(Link to album)[http://imgur.com/a/mlLbb].
After reading the original post I went ahead and bodged a version of the TD-lambda learning rule into the same javascript framework (technically a strictly on-greedy-policy version of Watkin's Q-lambda rule, so not strictly TD-lambda), and took a look at the results of that compared to the results of the original model.
Short version is that the Q-lambda rule learns a lot faster with the right parameters (a lambda of about 0.5 seems to do really well, and a but under still does ok) and performs abysmally with the wrong parameters (much over 0.5). The scoring is the same as in the original implementation (+1 for every frame of life, -1000 for death) so a score of -945 corresponds to just falling to your death, -730 corresponds to passing the first pipe, and then it's another 200 or so per pipe after that. I've only got 1 trial for each rule in the top plot, but a lambda of 0.5 reliably gets to well over 1000 pipes passed in under 150 games.
Below that are three plots showing a few different views of the learned Q function for different learning rules; top to bottom are: the original Q-learning with alpha=0.7, Q-lambda with lambda=0.5, and Q-lambda with lambda=0.7. The leftmost in each is the greedy policy; red means do nothing, green means click/jump, and black is 'nothing learned' and will default to 'do nothing'. Next is the difference in score between clicking and not clicking. Third is the score for 'clicks' in each state, and last is the score for 'do nothing' in each state. Important note: because of the way coordinates get stored, the bird actually moves from right to left across these (see the outline of the pipe on the left).
It's interesting to compare the Q-learning with Q-lambda; things that jumped out at me:
- they both sort of settle on the same general strategy (cruise just below the pipe edge, and then hop over it when you get close)

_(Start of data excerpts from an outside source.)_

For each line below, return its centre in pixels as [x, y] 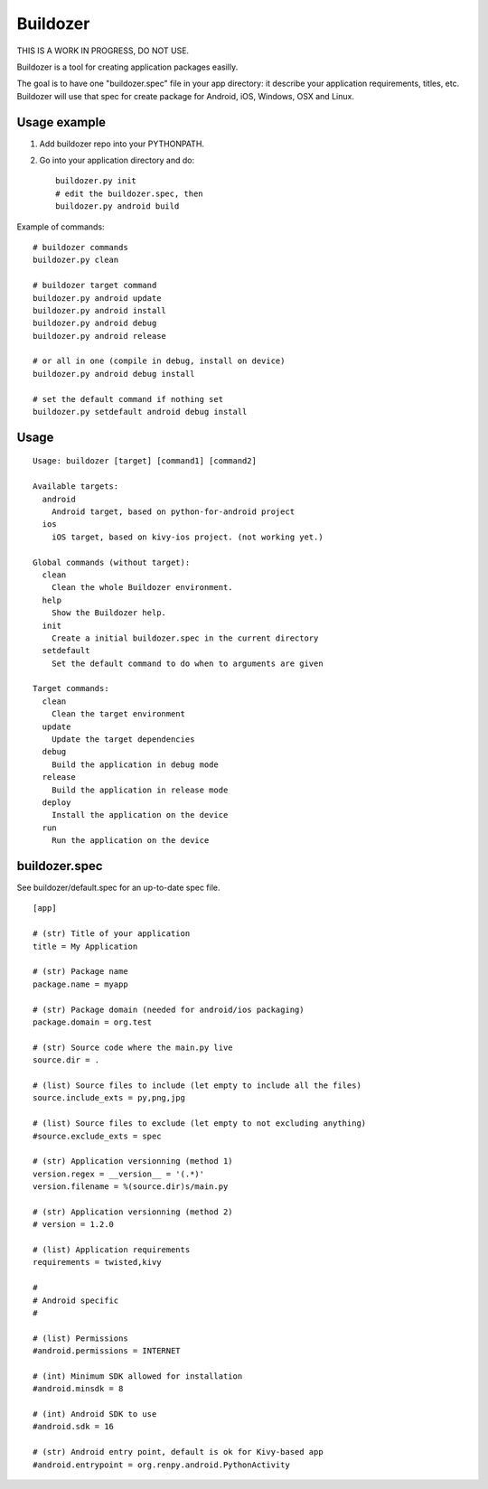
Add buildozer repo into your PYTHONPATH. [122, 144]
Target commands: [71, 688]
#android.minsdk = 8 [78, 1389]
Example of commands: [61, 227]
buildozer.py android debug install [114, 374]
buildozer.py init [96, 181]
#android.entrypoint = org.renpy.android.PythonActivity [162, 1465]
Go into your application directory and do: [117, 160]
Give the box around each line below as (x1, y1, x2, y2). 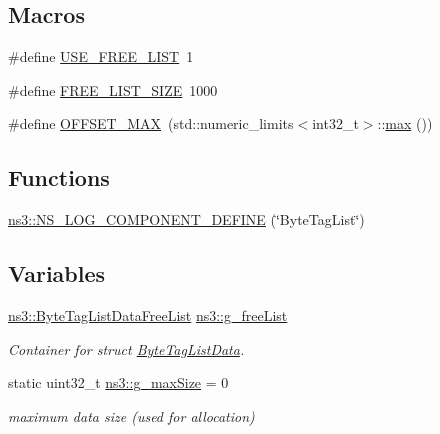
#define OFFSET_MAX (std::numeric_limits (8, 113, 294, 134)
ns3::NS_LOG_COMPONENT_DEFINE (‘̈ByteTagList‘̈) (8, 209, 365, 230)
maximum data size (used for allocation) (8, 405, 255, 426)
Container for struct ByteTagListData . (8, 338, 245, 359)
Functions (8, 162, 110, 193)
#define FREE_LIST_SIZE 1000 (8, 79, 218, 100)
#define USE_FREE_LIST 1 (8, 46, 194, 67)
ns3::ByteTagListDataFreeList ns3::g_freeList (8, 304, 288, 325)
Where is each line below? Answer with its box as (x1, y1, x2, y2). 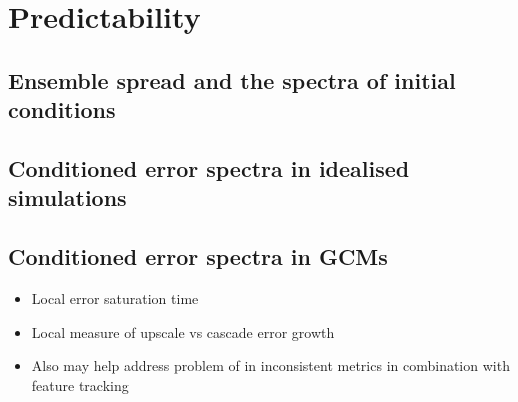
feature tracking (31, 374, 129, 395)
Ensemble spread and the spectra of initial (8, 64, 456, 95)
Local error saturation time (31, 287, 199, 308)
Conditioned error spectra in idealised (8, 152, 410, 183)
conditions (8, 94, 116, 125)
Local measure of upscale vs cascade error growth (31, 321, 335, 342)
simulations (8, 182, 127, 213)
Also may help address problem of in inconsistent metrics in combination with (31, 355, 510, 376)
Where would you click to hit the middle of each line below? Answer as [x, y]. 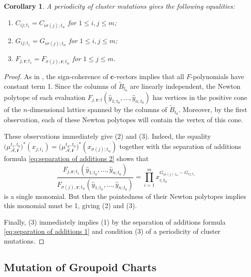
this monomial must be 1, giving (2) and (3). [71, 205]
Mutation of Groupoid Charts [80, 267]
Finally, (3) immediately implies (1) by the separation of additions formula [115, 221]
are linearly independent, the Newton [185, 86]
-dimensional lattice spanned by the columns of [97, 109]
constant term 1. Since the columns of [60, 86]
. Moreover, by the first [213, 109]
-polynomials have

- the eligibility traces in the Q-lambda rule let it update values in a much broader space; it's actually managed to assign positive scores to 'do nothing' in a noticeably larger range above the lip of the pipe. The standard Q-learning can only back out one step at a time, so it ends up taking longer to fill out the space.
- The Q-learning has learned a lot more negative values for clicking than the Q-lambda (at least the 'good' Q-lambda one), especially right up against the lower pipe. The slow backout means that it gets itself into unwinnable positions a lot more readily, resulting in it getting a lot of experience about what not to do, that it then takes a while to learn from, since it can only back out one step from where it's most recently visited.

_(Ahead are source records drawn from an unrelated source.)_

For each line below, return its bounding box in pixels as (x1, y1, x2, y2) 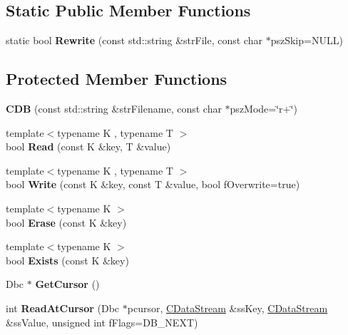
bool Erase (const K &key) (6, 215, 127, 230)
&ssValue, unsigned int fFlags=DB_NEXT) (6, 314, 198, 329)
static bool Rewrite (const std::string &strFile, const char (6, 33, 262, 48)
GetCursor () (35, 277, 100, 292)
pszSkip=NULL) (270, 33, 343, 48)
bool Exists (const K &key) (6, 252, 129, 267)
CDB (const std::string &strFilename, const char (6, 101, 222, 115)
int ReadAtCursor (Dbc (6, 300, 120, 315)
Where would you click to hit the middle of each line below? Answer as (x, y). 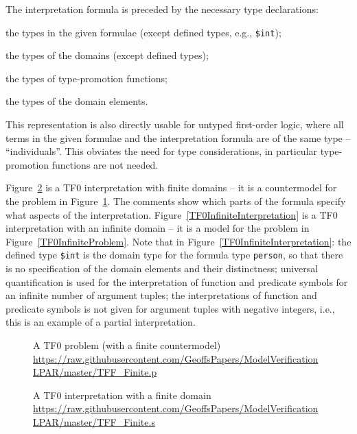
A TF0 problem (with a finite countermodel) (127, 345)
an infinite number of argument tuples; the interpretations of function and (161, 295)
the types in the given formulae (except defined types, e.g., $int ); (143, 32)
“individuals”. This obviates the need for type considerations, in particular (162, 151)
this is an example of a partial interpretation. (101, 322)
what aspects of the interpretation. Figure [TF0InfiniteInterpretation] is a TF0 (172, 214)
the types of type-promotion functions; (87, 78)
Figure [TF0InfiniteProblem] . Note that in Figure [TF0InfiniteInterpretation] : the (178, 241)
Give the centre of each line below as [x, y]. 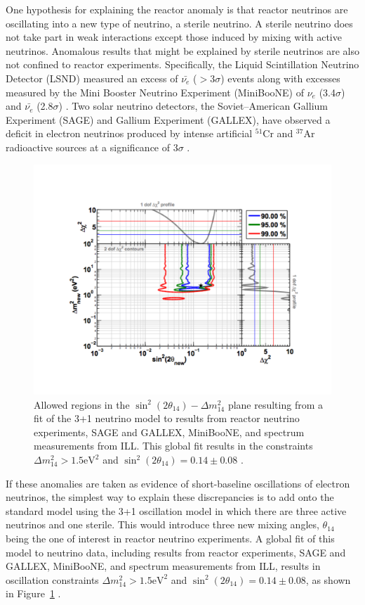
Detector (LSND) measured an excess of [92, 78]
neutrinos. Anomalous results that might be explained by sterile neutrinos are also [182, 50]
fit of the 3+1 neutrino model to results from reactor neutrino [167, 418]
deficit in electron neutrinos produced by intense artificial [129, 133]
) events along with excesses [280, 78]
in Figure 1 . [33, 593]
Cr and [278, 133]
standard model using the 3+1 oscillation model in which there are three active [176, 510]
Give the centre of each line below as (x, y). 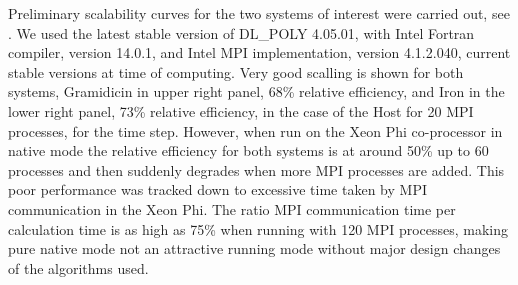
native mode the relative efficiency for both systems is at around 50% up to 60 (248, 150)
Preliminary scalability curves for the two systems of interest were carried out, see (259, 13)
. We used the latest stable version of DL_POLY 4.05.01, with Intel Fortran (241, 32)
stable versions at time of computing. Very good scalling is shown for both (236, 71)
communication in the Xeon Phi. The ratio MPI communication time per (232, 208)
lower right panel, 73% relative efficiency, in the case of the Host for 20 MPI (241, 110)
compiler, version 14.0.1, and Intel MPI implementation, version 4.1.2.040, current (259, 52)
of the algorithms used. (78, 267)
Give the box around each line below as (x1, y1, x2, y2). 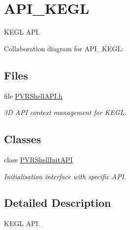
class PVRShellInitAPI (4, 154, 73, 164)
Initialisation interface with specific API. (4, 171, 127, 181)
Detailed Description (4, 195, 111, 210)
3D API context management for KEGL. (4, 107, 127, 117)
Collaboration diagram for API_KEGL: (4, 43, 124, 53)
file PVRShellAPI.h (4, 90, 63, 101)
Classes (4, 131, 41, 147)

The bottom-most plot I find curious; this shows the Q-function for lambda=0.7 in Q-lambda learning. When you run it, the bird crashes a few times, and then around the 10th or 11th game, suddenly decides that the top of the board is the best place to be, and never seems to learn to come down from there (I've run it for ~1000 games, and never had it get past the first pipe). Once in a long while it will decide to drop to its death, but it never seems to try clicking mid-drop. Looking at the plot, it's clearly learned that what it's doing isn't working, since the scores are all red in the two rightmost visualisations, and looking at the difference it seems like the scores are roughly balanced until it gets close to the pipe, but then for some reason it seems to think that clicking is on balance less negative than not clicking.
The high lambda may be making it "overthink" cause and effect, and so update traces that aren't actually relevant, perhaps? I'm still not satisfied with the answer.
At any rate, hope someone finds it interesting.